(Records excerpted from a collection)
***

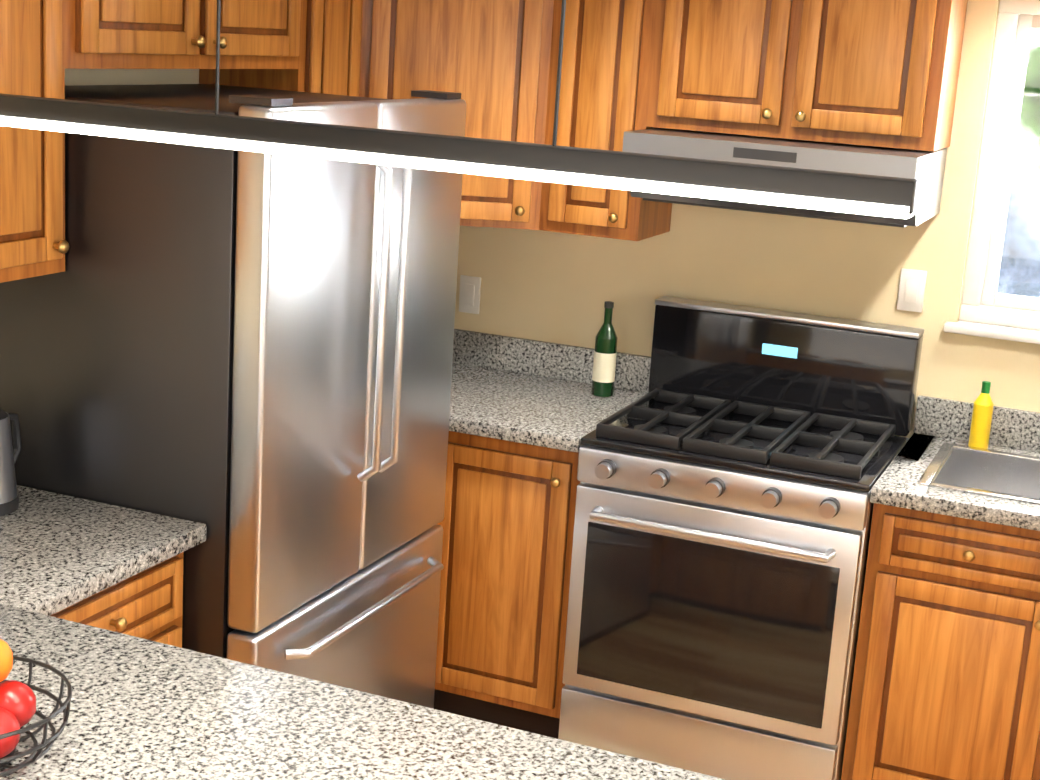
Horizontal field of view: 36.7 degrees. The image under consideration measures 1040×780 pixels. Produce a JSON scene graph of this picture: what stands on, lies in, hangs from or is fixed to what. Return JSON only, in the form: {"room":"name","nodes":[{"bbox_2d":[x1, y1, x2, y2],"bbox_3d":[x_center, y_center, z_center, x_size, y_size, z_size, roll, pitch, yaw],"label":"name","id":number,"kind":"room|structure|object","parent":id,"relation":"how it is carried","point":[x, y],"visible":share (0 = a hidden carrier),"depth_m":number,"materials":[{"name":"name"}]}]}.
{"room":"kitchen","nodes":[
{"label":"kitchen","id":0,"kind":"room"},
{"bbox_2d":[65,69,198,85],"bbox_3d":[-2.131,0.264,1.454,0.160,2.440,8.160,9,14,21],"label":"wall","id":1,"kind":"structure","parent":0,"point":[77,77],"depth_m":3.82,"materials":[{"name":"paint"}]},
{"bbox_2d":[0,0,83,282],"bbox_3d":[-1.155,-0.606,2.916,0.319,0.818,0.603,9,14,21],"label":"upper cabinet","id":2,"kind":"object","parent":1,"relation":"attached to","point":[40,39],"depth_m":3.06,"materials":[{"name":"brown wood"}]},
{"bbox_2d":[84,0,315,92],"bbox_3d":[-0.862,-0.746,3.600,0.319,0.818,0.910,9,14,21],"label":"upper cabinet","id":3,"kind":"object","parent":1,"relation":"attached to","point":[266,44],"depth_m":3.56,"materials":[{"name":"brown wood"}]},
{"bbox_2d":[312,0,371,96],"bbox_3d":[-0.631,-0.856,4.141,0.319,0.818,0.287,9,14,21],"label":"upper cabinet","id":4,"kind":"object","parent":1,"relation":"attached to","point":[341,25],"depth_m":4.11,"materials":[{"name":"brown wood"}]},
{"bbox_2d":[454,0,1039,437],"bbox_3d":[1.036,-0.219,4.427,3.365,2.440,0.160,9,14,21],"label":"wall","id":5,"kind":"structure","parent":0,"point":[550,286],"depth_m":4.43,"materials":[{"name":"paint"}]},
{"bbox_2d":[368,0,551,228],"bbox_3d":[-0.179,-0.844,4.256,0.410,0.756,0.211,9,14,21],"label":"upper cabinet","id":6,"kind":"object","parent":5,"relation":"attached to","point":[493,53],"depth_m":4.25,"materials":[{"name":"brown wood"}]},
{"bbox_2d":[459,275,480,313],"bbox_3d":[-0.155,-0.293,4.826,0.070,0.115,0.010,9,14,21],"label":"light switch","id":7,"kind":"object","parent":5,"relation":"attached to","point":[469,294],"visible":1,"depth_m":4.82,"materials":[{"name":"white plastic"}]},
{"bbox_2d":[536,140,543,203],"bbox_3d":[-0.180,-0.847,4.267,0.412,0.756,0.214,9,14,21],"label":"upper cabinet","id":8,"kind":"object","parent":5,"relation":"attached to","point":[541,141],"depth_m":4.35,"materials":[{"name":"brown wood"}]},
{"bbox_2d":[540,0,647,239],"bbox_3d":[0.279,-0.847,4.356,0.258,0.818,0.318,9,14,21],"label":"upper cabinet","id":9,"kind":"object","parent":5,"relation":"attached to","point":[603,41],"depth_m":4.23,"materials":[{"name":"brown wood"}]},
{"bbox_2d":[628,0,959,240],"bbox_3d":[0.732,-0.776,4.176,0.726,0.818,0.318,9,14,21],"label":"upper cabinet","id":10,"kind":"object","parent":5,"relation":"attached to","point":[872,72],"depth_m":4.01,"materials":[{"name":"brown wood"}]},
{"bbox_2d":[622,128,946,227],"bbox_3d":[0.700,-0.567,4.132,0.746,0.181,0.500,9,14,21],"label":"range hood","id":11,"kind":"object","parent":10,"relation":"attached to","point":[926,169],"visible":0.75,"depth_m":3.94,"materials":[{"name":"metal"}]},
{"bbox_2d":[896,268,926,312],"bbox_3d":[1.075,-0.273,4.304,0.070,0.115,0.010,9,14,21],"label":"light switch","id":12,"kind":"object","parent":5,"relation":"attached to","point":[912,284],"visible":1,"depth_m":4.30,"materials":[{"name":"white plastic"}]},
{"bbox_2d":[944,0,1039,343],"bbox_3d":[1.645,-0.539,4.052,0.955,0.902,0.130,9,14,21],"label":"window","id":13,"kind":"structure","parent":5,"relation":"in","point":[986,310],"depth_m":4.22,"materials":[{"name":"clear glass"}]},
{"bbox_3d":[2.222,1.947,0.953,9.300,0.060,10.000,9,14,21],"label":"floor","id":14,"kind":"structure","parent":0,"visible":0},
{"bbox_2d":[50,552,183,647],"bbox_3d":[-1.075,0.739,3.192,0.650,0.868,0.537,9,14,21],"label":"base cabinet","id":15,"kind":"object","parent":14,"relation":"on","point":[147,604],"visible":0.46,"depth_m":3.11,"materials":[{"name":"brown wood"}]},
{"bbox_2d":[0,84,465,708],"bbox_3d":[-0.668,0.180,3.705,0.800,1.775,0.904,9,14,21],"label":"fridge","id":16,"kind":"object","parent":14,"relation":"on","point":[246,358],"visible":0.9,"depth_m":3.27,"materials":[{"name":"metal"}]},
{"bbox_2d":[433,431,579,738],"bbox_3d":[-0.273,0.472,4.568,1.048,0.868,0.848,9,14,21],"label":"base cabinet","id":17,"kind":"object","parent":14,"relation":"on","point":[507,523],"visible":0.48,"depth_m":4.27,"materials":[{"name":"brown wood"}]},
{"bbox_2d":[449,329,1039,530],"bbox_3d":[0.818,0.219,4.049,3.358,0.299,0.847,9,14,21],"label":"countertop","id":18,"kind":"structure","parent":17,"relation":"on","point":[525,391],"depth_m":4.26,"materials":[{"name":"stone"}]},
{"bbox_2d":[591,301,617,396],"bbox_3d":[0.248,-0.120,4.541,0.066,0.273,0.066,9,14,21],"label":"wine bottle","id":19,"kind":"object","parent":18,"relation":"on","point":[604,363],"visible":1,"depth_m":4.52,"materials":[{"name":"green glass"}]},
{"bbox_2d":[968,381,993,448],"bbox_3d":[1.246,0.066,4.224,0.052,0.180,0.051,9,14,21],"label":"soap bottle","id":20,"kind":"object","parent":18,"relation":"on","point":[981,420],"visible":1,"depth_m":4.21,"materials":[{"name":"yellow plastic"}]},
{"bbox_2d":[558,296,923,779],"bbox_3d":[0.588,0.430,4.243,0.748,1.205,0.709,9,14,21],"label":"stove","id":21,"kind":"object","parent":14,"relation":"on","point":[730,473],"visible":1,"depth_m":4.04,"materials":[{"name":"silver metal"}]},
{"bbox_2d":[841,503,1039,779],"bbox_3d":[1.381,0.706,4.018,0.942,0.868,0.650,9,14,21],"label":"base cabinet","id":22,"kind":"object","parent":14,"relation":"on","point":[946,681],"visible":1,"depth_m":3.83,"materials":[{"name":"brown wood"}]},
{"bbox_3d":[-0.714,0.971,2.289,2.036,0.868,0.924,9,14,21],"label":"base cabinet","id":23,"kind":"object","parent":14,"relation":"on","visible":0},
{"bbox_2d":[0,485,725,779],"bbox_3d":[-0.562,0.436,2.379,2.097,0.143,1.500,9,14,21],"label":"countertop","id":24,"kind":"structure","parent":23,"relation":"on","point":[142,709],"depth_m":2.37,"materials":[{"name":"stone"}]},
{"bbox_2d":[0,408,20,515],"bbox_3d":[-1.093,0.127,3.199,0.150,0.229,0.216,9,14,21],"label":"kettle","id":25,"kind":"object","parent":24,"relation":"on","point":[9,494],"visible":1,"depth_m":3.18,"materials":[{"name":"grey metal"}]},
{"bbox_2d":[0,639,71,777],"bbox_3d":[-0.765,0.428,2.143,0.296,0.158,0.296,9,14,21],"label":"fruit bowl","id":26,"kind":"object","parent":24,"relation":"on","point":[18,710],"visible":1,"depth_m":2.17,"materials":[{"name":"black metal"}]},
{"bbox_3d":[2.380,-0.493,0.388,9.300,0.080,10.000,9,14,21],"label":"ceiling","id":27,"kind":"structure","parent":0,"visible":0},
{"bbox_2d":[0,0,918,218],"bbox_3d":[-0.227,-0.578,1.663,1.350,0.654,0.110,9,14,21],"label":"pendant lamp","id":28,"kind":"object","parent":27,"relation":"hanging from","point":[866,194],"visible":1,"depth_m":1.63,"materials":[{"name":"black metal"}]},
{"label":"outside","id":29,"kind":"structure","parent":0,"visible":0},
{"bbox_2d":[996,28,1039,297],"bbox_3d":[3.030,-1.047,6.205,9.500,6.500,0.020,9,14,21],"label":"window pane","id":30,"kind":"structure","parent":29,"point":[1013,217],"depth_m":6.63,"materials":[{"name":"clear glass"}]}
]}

***

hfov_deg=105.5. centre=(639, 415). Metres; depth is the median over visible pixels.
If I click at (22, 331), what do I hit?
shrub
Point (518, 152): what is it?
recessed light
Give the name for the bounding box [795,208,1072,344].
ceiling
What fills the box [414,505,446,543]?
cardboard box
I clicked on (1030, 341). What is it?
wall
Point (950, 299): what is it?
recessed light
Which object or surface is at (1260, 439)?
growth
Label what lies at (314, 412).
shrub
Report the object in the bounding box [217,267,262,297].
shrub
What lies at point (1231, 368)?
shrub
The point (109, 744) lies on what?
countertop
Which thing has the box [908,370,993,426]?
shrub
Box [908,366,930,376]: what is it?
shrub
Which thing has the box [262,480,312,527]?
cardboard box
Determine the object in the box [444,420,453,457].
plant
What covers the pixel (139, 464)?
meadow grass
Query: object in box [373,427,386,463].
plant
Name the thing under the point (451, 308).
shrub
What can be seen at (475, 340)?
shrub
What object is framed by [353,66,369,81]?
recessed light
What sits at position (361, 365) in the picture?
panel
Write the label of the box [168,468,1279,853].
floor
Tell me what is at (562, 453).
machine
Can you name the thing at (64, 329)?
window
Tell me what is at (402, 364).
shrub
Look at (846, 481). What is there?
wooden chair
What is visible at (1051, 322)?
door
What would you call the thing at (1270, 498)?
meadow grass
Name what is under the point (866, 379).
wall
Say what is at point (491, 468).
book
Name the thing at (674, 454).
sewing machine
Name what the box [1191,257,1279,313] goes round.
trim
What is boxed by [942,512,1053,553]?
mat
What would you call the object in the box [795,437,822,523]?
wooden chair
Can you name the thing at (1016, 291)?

***

**Instructions for the task**
Return, word for word, the lines of the data above from the line with "What object is framed by [353,66,369,81]?" through the line with "Can you name the thing at (1016, 291)?", inclusive.

**Result**
What object is framed by [353,66,369,81]?
recessed light
What sits at position (361, 365) in the picture?
panel
Write the label of the box [168,468,1279,853].
floor
Tell me what is at (562, 453).
machine
Can you name the thing at (64, 329)?
window
Tell me what is at (402, 364).
shrub
Look at (846, 481). What is there?
wooden chair
What is visible at (1051, 322)?
door
What would you call the thing at (1270, 498)?
meadow grass
Name what is under the point (866, 379).
wall
Say what is at point (491, 468).
book
Name the thing at (674, 454).
sewing machine
Name what the box [1191,257,1279,313] goes round.
trim
What is boxed by [942,512,1053,553]?
mat
What would you call the object in the box [795,437,822,523]?
wooden chair
Can you name the thing at (1016, 291)?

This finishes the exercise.